First install postfix

sudo apt install postfix

There are some options to select during installation:

  • Choose Satellite System as the mailer type.
  • Use your server’s $HOSTNAME as the mail name.
  • Use your mailgun’s SMTP server as the relay host (e.g., smtp.mailgun.org).

Create the file /etc/postfix/sasl_passwd to store your mailgun credentials:

sudo nano /etc/postfix/sasl_passwd

with the following contents:

{mailgun smtp domain} {mailgun smtp login}:{mailgun smtp password}

If you’ve never used SMTP before you may have to reset your SMTP password. This won’t impact your mailgun API key or web login password.

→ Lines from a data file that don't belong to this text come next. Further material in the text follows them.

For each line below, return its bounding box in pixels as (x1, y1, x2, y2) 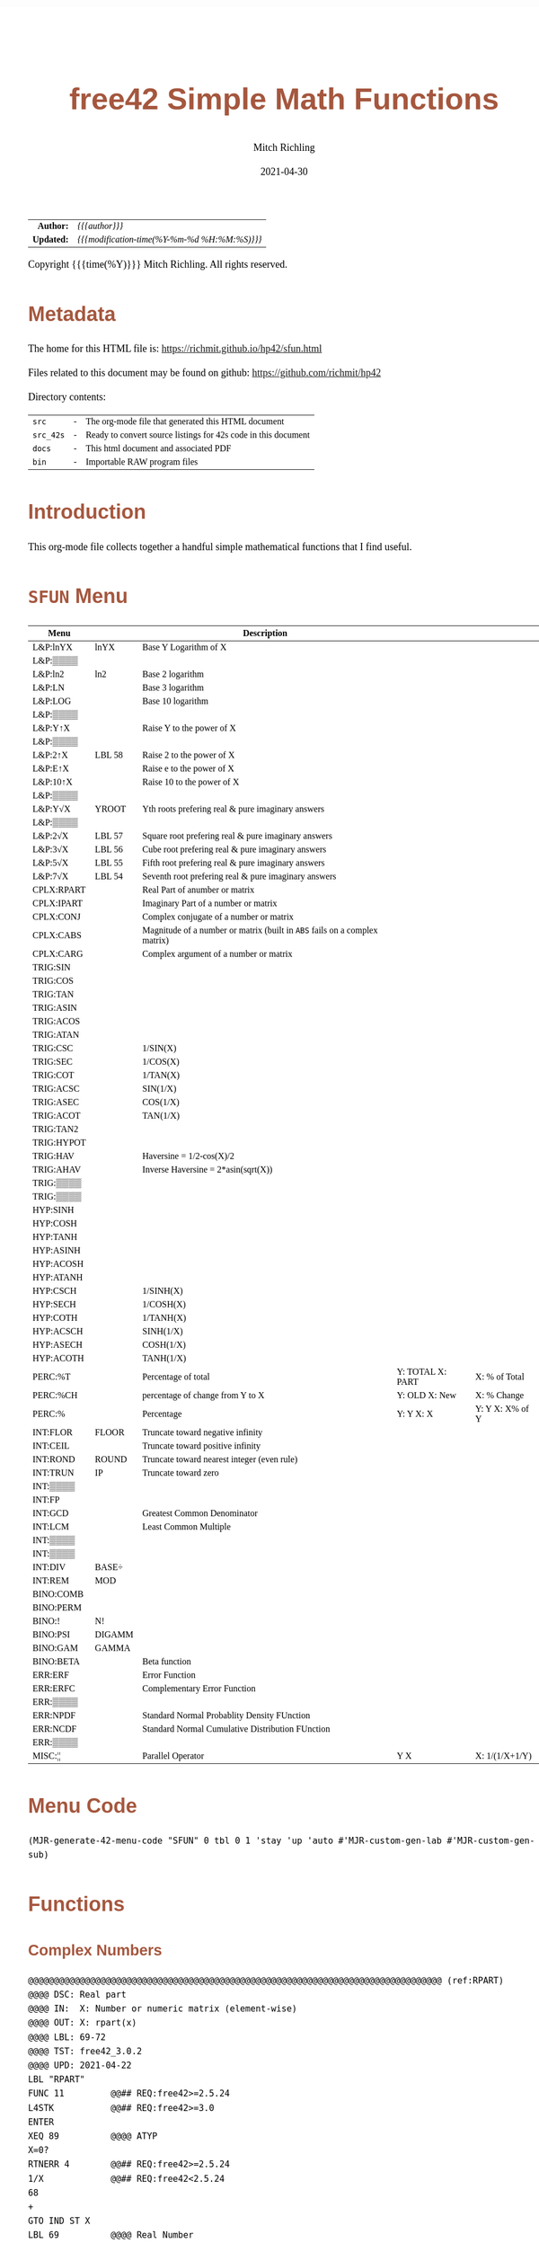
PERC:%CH (32, 1389, 78, 1400)
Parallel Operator (142, 1750, 205, 1761)
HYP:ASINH (32, 1245, 81, 1255)
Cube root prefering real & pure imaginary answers (142, 844, 327, 855)
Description (243, 627, 287, 638)
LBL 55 (94, 857, 123, 868)
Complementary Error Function (142, 1682, 256, 1694)
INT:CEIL (32, 1440, 70, 1451)

The config file might look like

smtp.mailgun.org [email protected]: xxxxxxxxxxxxxxxxxxxxxxxxxxxxxxxx-xxxxxxxx-xxxxxxxx

Lock down the permissions of the credentials file then load it into postfix.

sudo chmod 600 /etc/postfix/sasl_passwd
sudo postmap /etc/postfix/sasl_passwd

Configure domain mapping

sudo nano /etc/postfix/generic

with your domain and your mailgun SMTP server.

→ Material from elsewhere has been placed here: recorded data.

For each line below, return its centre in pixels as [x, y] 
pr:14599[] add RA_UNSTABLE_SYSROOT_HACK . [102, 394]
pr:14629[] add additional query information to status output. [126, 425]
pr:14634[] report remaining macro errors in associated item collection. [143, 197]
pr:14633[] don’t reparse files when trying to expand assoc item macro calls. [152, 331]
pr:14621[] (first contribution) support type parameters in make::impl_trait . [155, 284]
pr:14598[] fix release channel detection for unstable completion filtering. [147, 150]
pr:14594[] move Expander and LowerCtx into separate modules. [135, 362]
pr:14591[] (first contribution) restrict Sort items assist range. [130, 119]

@example.com no-reply@[smtp.mailgun.org]:587

then load that into postfix

sudo postmap /etc/postfix/generic

Finally, configure postfix by adding these lines to /etc/postfix/main.cf (or editing the corresponding lines for any settings that already exist). Replace smtp.mailgun.org with your mailgun SMTP domain.

sudo nano /etc/postfix/main.cf
relayhost = [smtp.mailgun.org]:587
mydestination = localhost.localdomain, localhost
smtp_sasl_auth_enable = yes
smtp_sasl_password_maps = hash:/etc/postfix/sasl_passwd
smtp_sasl_security_options = noanonymous
smtp_sasl_tls_security_options = noanonymous
smtp_sasl_mechanism_filter = AUTH LOGIN
smtp_tls_note_starttls_offer = yes
smtp_generic_maps = hash:/etc/postfix/generic

Reload this new config into postfix with

sudo systemctl restart postfix

You should be all set up to send mail from your server! To test it’s working, you can send a test email to [email protected] with the mail command:

echo "Test message from postfix" | mail -s "Test message" [email protected] 

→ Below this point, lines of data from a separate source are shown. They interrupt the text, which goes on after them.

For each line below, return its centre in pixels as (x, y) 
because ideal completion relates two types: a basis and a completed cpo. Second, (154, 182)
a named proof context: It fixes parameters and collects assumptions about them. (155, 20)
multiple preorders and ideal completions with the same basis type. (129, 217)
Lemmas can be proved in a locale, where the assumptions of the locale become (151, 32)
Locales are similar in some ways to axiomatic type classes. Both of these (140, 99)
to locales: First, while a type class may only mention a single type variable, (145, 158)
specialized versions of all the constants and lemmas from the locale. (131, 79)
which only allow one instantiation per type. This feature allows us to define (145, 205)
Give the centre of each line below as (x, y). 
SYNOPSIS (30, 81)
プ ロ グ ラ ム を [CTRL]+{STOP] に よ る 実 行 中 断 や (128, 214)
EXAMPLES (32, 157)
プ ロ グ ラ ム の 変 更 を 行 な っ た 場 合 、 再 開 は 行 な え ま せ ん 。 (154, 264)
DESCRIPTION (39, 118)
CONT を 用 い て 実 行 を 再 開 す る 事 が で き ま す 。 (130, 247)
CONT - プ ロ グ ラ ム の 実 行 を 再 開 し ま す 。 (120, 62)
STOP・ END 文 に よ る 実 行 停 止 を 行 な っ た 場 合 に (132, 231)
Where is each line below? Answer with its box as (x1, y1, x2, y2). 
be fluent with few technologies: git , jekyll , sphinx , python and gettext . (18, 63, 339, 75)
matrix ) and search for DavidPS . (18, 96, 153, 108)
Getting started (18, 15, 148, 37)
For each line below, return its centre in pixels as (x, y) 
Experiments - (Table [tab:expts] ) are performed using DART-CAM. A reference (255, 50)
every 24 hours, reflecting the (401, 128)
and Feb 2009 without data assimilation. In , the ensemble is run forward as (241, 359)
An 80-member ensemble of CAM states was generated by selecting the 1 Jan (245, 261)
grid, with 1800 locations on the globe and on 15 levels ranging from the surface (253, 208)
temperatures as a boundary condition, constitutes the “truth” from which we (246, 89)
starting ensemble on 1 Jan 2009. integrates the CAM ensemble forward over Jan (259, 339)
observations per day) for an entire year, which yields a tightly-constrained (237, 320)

If you don’t get an email within a few seconds, something’s broken! Check your spam email folder, the Mailgun UI, and logs in /var/loc/mail*

mdadm

Now that we can send email from our server, the next step is to tell our disk monitoring software to use it. We’ll start with mdadm, which monitors the health of your RAID array.

Edit the mdadm config

sudo nano /etc/mdadm/mdadm.conf

and add/modify the MAILADDR setting to the recipient address alerts should be sent to:

then do a quick test with

mdadm --monitor --test --oneshot /dev/md0

(where /dev/md0 is a RAID array). You should get an email in your [email protected] inbox.

That’s all you need to do to have mdadm send email notification of any errors found during a check. However, it’s not uncommon for mdadm to be configured incorrectly and not be performing checks! So it’s worth checking regular checks are set up. Unfortunately this depends on your OS, but on Ubuntu 22.04 you can check for an entry under

sudo systemctl list-timers mdcheck_start

smartd

While mdadm will tell you when a disk has failed, there might be advanced warning of this in the disk’s SMART statistics. smartd is a service that can monitor these statistics and alert you if any fall out of compliance.

You may need to install smartmontools first if the smartd command isn’t found:

sudo apt install smartmontools

Modify the configuration file:

sudo nano /etc/smartd.conf

The file contains lots of commented example configurations, plus potentially an uncommented line beginning with DEVICESCAN. smartd can only handle a single DEVICESCAN directive, so comment any existing lines out then add

DEVICESCAN -o on -H -l error -l selftest -t -M test -m [email protected]

This setting will do the following

  • -o on: Enable monitoring.
  • -H: Check SMART attributes for pre-failure conditions.
  • -l error -l selftest: Check for errors as well as failed test results.
  • -t: Check changes in SMART attributes.
  • -m [email protected]: Send email alerts to this address.
  • -M test: Send a test email when smartd is started.

To test this setup restart the smartd service:

sudo systemctl restart smartd

You should get one email for each disk. You can leave config setting as-is, or remove ` -M test from /etc/smartd.conf` to get email alerts only for errors (not for service restarts).